Le fructose, cause de l’obésité?

Le fructose favoriserait une consommation alimentaire accrue.
Photo: Agence France-Presse (photo) John Moore Le fructose favoriserait une consommation alimentaire accrue.

Selon des publications de plus en plus nombreuses, l’épidémie d’obésité qui sévit en Amérique du Nord découlerait de l’omniprésence du fructose dans les aliments qui nous sont offerts sur le marché. Une nouvelle étude effectuée chez l’humain montre que contrairement au glucose, le fructose n’agit que très peu sur les régions cérébrales assurant la régulation de l’appétit. Cette observation apporte un nouvel argument pour le lien entre l’obésité et le fructose.

Les fabricants alimentaires préfèrent le fructose aux édulcorants ne contenant que du glucose en raison de son plus grand pouvoir sucrant et parce qu’il améliore l’apparence et la texture des aliments cuits au four. Voilà pourquoi le saccharose et le sirop de maïs, qui en contiennent particulièrement beaucoup, figurent parmi les ingrédients de diverses boissons gazeuses et aux fruits, et d’une multitude d’aliments, allant des pâtisseries aux céréales pour le petit-déjeuner, en passant par les sauces et les viandes préparées.


Bien qu’il soit un monosaccharide comme le glucose, le fructose est métabolisé différemment. Ainsi, l’ingestion de fructose stimule beaucoup moins que celle du glucose la production d’insuline, une hormone qui au niveau cérébral favorise la satiété et émousse la valeur de récompense qu’on attribue à la nourriture. La consommation de fructose induit aussi une sécrétion plus faible de peptide-1 de type glucagon (GLP-1), l’hormone de la satiété, que ne le fait le glucose. De plus, dans le cadre de récentes études chez des rongeurs, l’administration de fructose dans le cerveau, à proximité du centre du contrôle de l’appétit, a poussé les animaux à manger plus, alors que l’introduction de glucose dans la même région du cerveau a freiné la consommation de nourriture chez ces mêmes bêtes.

 

Chez les humains


Des chercheurs de l’Université Yale, à New Haven au Connecticut, ont voulu vérifier si ces changements dans le comportement alimentaire des animaux induits par le fructose et le glucose s’observaient aussi chez l’humain. Ils ont donc évalué les effets du fructose et du glucose sur diverses régions du cerveau de dix hommes et dix femmes à l’aide de l’imagerie par résonance magnétique fonctionnelle. Ils ont introduit ces individus dans le scanneur qui a permis d’estimer le flux sanguin au niveau de l’hypothalamus, centre de contrôle de l’appétit, ainsi que de diverses autres régions du cerveau intervenant dans « les systèmes de la motivation et de la récompense qui sont associés à cet instinct hédoniste qui nous pousse à manger ». Le flux sanguin, qui témoigne de l’activité cérébrale, a été mesuré avant et après la consommation d’un verre d’eau sucrée avec du fructose, dans un premier temps, puis d’un verre sucré avec du glucose dans un deuxième temps.

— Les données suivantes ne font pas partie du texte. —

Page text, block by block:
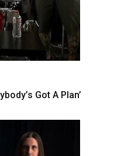
Got A Plan’
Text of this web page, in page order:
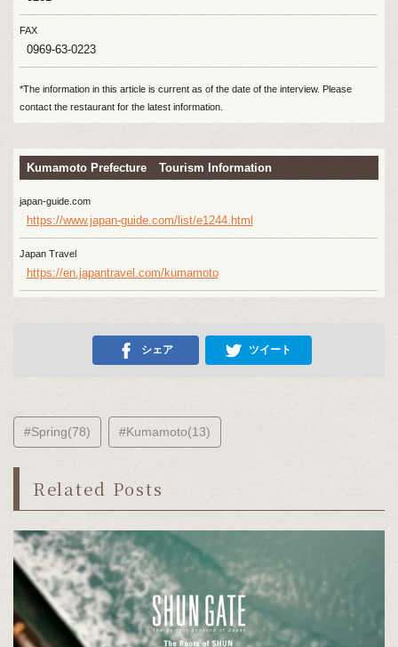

Il est ainsi apparu que l’ingestion de glucose, mais non celle de fructose, réduisait le flot sanguin, en d’autres mots l’activité de l’hypothalamus, l’insula, le cingulum antérieur et le striatum, « des régions cérébrales qui, de concert, régulent la sensation de faim en déterminant l’état métabolique de la personne et celui de ses systèmes de la motivation et de la récompense ». L’ingestion d’une quantité équivalente de fructose non seulement ne parvenait pas à diminuer l’activité de l’hypothalamus, mais elle induisait une légère élévation transitoire. De plus, contrairement à la consommation de glucose, celle de fructose n’entraînait pas une désactivation du striatum.


« Or, la désactivation de l’hypothalamus et du striatum survient quand des personnes qui étaient au départ affamées atteignent la satiété », font remarquer les chercheurs dans l’article qu’ils ont écrit et qui est publié dans la dernière édition du Journal of the American Medical Association (JAMA). Les auteurs font aussi remarquer que l’ingestion de fructose freinait par contre le flux sanguin au niveau de l’hippocampe, une aire cérébrale « qui influence nos réponses émotionnelles face à la prise de nourriture et qui, chez les rongeurs, inhibe les sensations liées à l’appétit ».


Les chercheurs ont également observé que l’absorption de glucose, mais non celle de fructose, « initiait une réponse coordonnée du réseau homéostatique-striatal qui régule le comportement alimentaire ». Et des prises de sang effectuées sur les participants ont également révélé que l’ingestion de fructose entraînait une élévation significativement plus faible des niveaux sanguins d’insuline et de GLP-1, l’hormone de la satiété, que l’ingestion de glucose.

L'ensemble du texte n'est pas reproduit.